I feel that the combined efforts of theology in the United States and Europe should also be directed toward helping the Latin American theology of liberation, which often becomes self-seeking and confused. What I mean is helping to clarify it with a sympathetic understanding of its genuine claims. Teilhard de Chardin saw the future of theology as supranational and global, but he did not recognize the concerns of liberation theology. We must include them in our theological thinking, but in doing so we must show greater discernment than our South American brothers do. Usually, their analysis of the social situation is based impulsively on Marxist categories of the “exploiting” and “exploited countries”… The tragic situation is more complex and we must show them that.

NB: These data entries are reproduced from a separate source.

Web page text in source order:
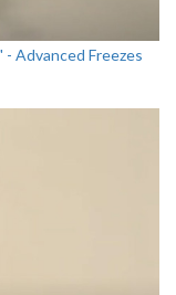
- Advanced Freezes
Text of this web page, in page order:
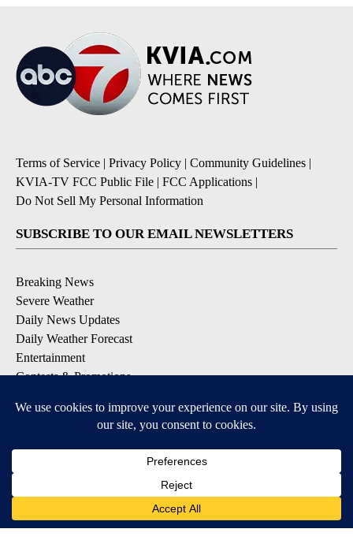
Terms of Service | Privacy Policy | Community Guidelines |
KVIA-TV FCC Public File | FCC Applications |
Do Not Sell My Personal Information
SUBSCRIBE TO OUR EMAIL NEWSLETTERS
Breaking News
Severe Weather
Daily News Updates
Daily Weather Forecast
Entertainment
Contests & Promotions
DOWNLOAD OUR APPS
Available for iOS and Android

There would be much more to say, but this must suffice. In conclusion I might point out again that the three theological directions outlined here do not contradict each other in their positive aspects. They complement each other in that each contributes something which the others do not stress sufficiently or are in danger of forgetting. None of the three sets itself up as absolute, but all recognize the whole of “Catholica.”

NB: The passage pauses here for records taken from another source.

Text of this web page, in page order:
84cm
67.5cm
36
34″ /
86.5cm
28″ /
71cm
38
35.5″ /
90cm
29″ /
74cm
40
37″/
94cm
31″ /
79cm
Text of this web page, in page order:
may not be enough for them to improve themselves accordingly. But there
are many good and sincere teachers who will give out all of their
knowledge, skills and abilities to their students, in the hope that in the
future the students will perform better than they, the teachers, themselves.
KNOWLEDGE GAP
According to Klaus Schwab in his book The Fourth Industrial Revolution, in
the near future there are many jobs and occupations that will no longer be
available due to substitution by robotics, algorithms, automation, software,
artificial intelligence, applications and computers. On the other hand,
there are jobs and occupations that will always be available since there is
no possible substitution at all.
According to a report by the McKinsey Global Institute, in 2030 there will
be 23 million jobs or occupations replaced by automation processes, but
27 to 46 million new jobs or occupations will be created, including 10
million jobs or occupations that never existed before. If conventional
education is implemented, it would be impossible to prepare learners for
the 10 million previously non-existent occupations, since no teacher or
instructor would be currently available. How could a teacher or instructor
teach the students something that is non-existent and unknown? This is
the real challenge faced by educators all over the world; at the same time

It is true that Karl Rahner is inclined to filter all questions through the prism of his own method, but on the other hand, his pastoral concern enables him to see all problems—theological and secular—in their realistic complexity, and to accept other attempts at a solution than his own.
The second direction also leaves room enough, as it avoids a rigid system in favor of an open dramatic situation in which every point of view may present itself. The transcendental school of thought should be criticized only if the historical facts of revelation are not given sufficient expression, and liberation theology will be criticized when it comes close to giving absolute priority to the political dimension.
The exponents of this third direction must learn—with all due regard to their justified claims—that the Kingdom of God cannot be coerced into existence by any amount of social or political effort. It remains the gift of God and of the returning Lord to a world that cannot perfect itself by its own efforts.
This, honored friends, is what I could tell you about European theology in the short time available to me. Most probably it did not convey anything particularly new to you. But I believe that in all these approaches Catholic theology has taken some concrete steps forward and is not merely repeating what has been said time and time again. And as I see it, these steps do not lead away from their Catholic focus but nearer to it, because their exponents do not theorize barrenly, as the Neoscholastics have often done, but proclaim the responsibility of all members of the Church for the salvation of the world.